Aslında, bir buluşmadır sanat; düşle gerçeğin, arkaik olanla çağdaşın, gerçeküstüyle yaşamın buluşması…
Her buluşma daha bir anlam katar, çoğaltır hayatı… Sanatlarını, vazgeçilmez tutkularla, düşünsel ve estetik bir varsıllıkla sürdüren sanat insanları, ortak bir paydada buluştukları çalıştaylarda; dinamik bir etkileşimle, benzersiz bakış açılarının farklılığından yeni sanatsal ifade biçimlerini, işbirliği ve dayanışma duygularını çoğaltırlar. Üretici bir sanat yolculuğunda yan yana durarak dayanışmanın, iletişmenin ve etkileşimin gücü her şeyi değiştirebilir.
SANATA DÖNÜŞTÜRMEK
Günlük yaşamın kargaşasından uzak, özel ve seçilmiş ortamlarda; günümüz yaşamının karmaşık sosyo-politik bağlamlarından soyutlanmadan, duygularını özgürce sanata dönüştürmek; birlik ve dostluk duygularını da geliştiriyor.
Akbar Behkalam’ın “Sinerji III” adlı sanat buluşması, uluslararası üne sahip usta sanatçılardan; Akbar Behkalam, Andreas Dorfstecher, Mustafa Dulda, Klaus Hack, Sabine Heller, Reinhard Stangl, Yunus Tonkuş ve Trak Wendisch’in katılımıyla gerçekleşti. Her sanatçı, deneyimlerini ve heyecanlarını kendi özgün biçemleri üzerinden şekillendirdi. Ve katılımcı sanatçıların yapıtları, sarayın bahçesinde ve aynı sınırlar içinde yer alan, Behkalam’ın restore ettiği eski votka fabrikasının en yalın haliyle korunmuş iç mekânında sanatseverlerin beğenisine sunuldu. Binanın iç duvarlarındaki tarihsel kadim lekelerin sanat yapıtlarının fonunda yer aldığı sergi, geçmişin izleriyle büyülü bir ortamda gerçekleşti. Büyük, sessiz bir sükunet adası gibiydi eski votka fabrikası. Hafızasından silinmiş şeylerin yerine yeni anılar eklendi.
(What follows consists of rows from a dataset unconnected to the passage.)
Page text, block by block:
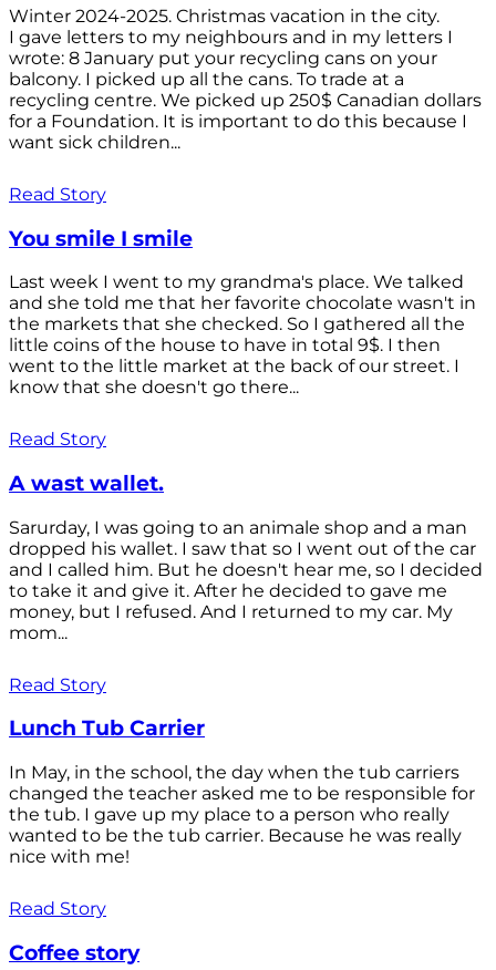
Winter 2024-2025. Christmas vacation in the city.
I gave letters to my neighbours and in my letters I
wrote: 8 January put your recycling cans on your
balcony. I picked up all the cans. To trade at a
recycling centre. We picked up 250$ Canadian dollars
for a Foundation. It is important to do this because I
want sick children...
Read Story
You smile I smile
Last week I went to my grandma's place. We talked
and she told me that her favorite chocolate wasn't in
the markets that she checked. So I gathered all the
little coins of the house to have in total 9$. I then
went to the little market at the back of our street. I
know that she doesn't go there...
Read Story
A wast wallet.
Sarurday, I was going to an animale shop and a man
dropped his wallet. I saw that so I went out of the car
and I called him. But he doesn't hear me, so I decided
to take it and give it. After he decided to gave me
money, but I refused. And I returned to my car. My
mom...
Read Story
Lunch Tub Carrier
In May, in the school, the day when the tub carriers
changed the teacher asked me to be responsible for
the tub. I gave up my place to a person who really
wanted to be the tub carrier. Because he was really
nice with me!
Read Story
Coffee story

Akbar Behkalam, sanatçı dostlarının yapıtlarıyla birlikte kendi yapıtlarından da örnekler sergiledi. Bahçesinde, ayakta ölmüş bir ağacın; çürüyüp yıkılmış bedeninden çıkartıp, ruhunu oluşturan parçaları bir araya getirip, büyük bir enstelasyon yapmıştı. Kadim zamanlara tanıklık etmiş bir ağacın iç dökümleriydi sanki bu enstalasyon. Ve tüm sanatçıların her bir yapıtının yüzeylerinden yansıyan enerji ve duygusal yoğunluk izleyicisini içine çekiyordu. Modern sanatı, başka hiçbir biçemin etkilemediği kadar şekillendiren dışavurumcu Alman geleneğinin kulvarından geçerek, kendilerine yeni sanatsal ifade biçimleri oluşturmuş bu sanatçılar; yaşadıkları sosyal iklimin oluşturduğu algıları, ruh hallerini duygu yoğunluğuyla sundukları yapıtlarıyla şölene çevirdiler çalıştaydaki sergi alanını.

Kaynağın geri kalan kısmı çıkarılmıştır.